The Brisbane market is forecast to experience a “softer” short-term occupancy due to reduced conferencing and inbound demand, however regional markets that rely primarily on intrastate business should recover more quickly, Mulcahy and Ellis said.
“Overall, the markets with significant exposure to inbound visitors are not expected to stabilise until 2022 to 2023.”
With cash flows across all hotels and hospitality businesses under extreme pressure thanks to significantly reduced or eliminated revenue, Mulcahy and Ellis explain that attempts to modify operations to cope with restriction measures—or closing entirely—has meant significant cost-cutting and reduced staffing levels.
Support measures such as Job Keeper, rent reductions and loan repayment deferrals introduced by the federal and state governments and banks have offered some support to businesses during the worst of the pandemic and helped maintain a core workforce for the future recovery phase.

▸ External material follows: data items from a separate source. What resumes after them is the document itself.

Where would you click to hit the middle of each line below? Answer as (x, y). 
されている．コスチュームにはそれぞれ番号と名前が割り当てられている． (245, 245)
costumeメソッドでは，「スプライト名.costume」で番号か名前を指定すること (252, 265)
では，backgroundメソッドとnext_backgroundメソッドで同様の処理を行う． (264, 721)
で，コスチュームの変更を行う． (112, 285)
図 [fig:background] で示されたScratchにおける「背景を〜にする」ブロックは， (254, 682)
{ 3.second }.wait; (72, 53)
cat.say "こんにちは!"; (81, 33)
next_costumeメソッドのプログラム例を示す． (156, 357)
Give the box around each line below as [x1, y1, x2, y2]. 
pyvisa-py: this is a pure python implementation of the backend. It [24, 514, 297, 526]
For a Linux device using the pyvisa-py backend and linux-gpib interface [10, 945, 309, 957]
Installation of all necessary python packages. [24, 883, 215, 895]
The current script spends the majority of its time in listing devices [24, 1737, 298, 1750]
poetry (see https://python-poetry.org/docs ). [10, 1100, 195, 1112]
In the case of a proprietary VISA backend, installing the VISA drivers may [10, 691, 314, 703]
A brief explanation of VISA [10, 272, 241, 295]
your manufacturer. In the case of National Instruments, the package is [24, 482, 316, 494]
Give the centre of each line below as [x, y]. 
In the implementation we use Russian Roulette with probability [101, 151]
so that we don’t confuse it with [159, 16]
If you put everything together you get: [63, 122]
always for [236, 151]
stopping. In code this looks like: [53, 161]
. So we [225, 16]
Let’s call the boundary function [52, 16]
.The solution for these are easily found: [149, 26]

Whilst some businesses will recover reasonably quickly, Mulcahy and Ellis predict that many markets and asset types will take a longer period of time to recover, and in some cases, this may extend for two to three years, particularly for those with a high exposure to inbound visitors.
“Cash flows in these sectors will remain under pressure, particularly as the support measures are unwound over Q4 2020, subject to review.

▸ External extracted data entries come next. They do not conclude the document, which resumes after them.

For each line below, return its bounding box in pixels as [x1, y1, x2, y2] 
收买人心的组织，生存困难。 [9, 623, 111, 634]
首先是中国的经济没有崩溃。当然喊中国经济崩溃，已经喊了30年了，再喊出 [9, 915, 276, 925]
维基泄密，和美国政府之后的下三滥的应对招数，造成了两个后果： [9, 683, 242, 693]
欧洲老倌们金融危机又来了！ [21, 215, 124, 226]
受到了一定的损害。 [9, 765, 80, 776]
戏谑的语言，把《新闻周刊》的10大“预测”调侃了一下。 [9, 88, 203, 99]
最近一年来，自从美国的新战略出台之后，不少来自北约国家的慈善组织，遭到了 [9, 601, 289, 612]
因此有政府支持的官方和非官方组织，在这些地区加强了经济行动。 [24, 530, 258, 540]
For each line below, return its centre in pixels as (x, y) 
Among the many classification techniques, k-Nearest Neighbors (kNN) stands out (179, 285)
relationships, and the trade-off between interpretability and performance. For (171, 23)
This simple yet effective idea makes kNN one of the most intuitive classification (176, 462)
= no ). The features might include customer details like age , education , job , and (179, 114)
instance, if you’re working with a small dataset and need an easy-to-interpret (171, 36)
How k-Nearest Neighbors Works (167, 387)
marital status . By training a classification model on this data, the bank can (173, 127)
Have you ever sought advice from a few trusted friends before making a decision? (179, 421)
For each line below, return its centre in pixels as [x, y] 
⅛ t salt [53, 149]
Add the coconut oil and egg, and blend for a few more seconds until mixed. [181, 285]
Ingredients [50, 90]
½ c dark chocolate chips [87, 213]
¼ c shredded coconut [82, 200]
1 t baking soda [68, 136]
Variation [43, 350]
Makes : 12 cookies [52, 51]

“Strict cost controls will need to be maintained as business momentum builds to ensure that profitability is not permanently eroded should revenue growth not meet expectations.”

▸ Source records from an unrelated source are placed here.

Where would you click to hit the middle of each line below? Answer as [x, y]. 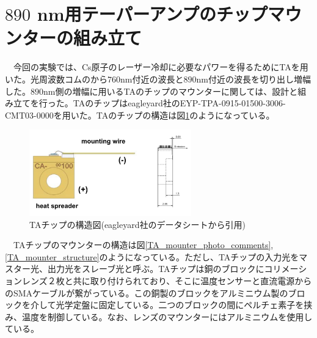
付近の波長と [158, 79]
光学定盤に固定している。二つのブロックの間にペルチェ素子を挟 [184, 305]
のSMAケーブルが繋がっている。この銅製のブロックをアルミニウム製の [147, 292]
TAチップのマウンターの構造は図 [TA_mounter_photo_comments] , [143, 245]
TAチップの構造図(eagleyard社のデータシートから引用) [137, 224]
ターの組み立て [82, 38]
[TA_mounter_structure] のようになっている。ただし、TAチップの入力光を [152, 256]
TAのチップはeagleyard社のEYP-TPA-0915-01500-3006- [179, 103]
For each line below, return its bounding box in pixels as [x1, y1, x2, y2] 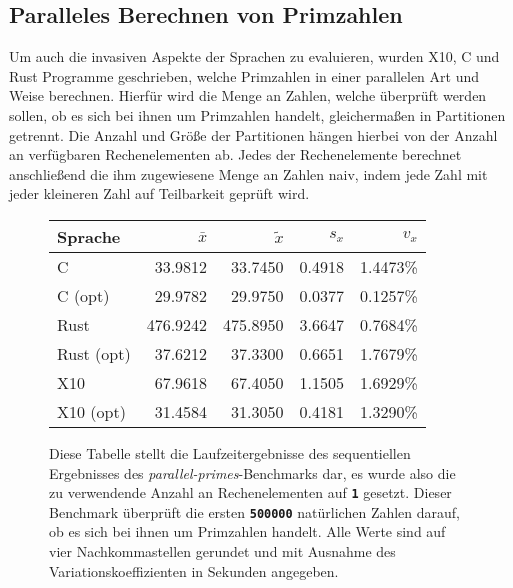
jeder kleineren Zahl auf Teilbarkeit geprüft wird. [9, 183, 310, 204]
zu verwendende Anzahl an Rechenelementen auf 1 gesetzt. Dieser [49, 482, 452, 503]
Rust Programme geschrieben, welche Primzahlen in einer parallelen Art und [9, 65, 480, 86]
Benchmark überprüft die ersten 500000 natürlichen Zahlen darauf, [49, 501, 461, 522]
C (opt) [57, 283, 110, 307]
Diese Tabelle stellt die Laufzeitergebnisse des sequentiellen [49, 442, 411, 463]
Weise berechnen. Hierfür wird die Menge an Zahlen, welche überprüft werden [9, 85, 487, 106]
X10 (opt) [57, 399, 126, 423]
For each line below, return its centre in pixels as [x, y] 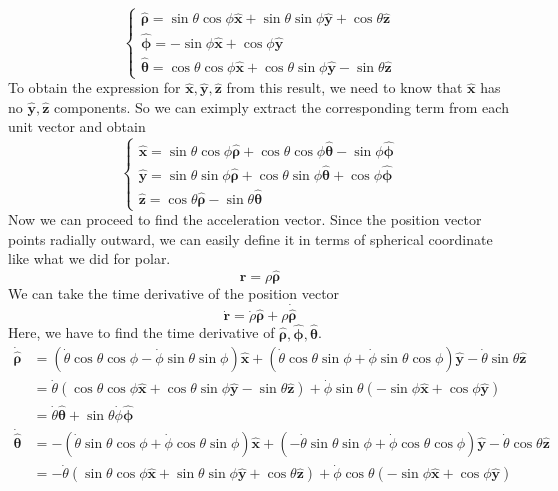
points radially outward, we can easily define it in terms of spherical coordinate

The Covid-19-induced lockdown has accelerated some trends that were already evident in various sectors and despite the support measures, there are some businesses that have closed the doors and will not re-open due to a lack of capital or obsolescence.
Mulcahy and Ellis note that capital markets reacted quickly to the evolving health crisis and the implementation of restriction measures, with existing contract negotiations breaking down, parties walking away from potential deals, and proposed marketing campaigns being shelved.
This was not the case across the board, though, with “a number of licensed premises contracts staying afoot, albeit on negotiated terms, which included extended settlements or pre-Covid-19 income triggers”.
The report’s authors say the net result of this has been a softening in pricing to account for the loss of profit over a defined period of typically 0.5 to 1.5 years, but the impact on yields remains “opaque” because of the potential longer-term impact on EBITDA.
In addition, a number of transactions of freehold investment hotels were concluded during the first half of the year, including the Acacia Ridge Hotel, the Indooroopilly Hotel and the Yeppoon’s Railway Hotel, but Mulcahy and Ellis note that these transactions were in progress or settled prior to the worst of the pandemic lockdown.
“Despite the challenging market conditions, investor sentiment surveys indicate that the current environment represents a buying opportunity for good quality major assets, particularly in Brisbane, however, selling intentions remain reasonably low,” Mulcahy and Ellis said.
“Secondary quality assets and markets which have a longer-term recovery profile have a higher proportion of sale intentions and weaker demand profile.”
Transaction activity is anticipated to pick up from Q4 2020 as business levels return and cash flow improves, which will also be stimulated by the withdrawal of support measures in some instances.
“The impact on pricing will then become clearer as greater certainty can be placed on the future financial performance of a business.”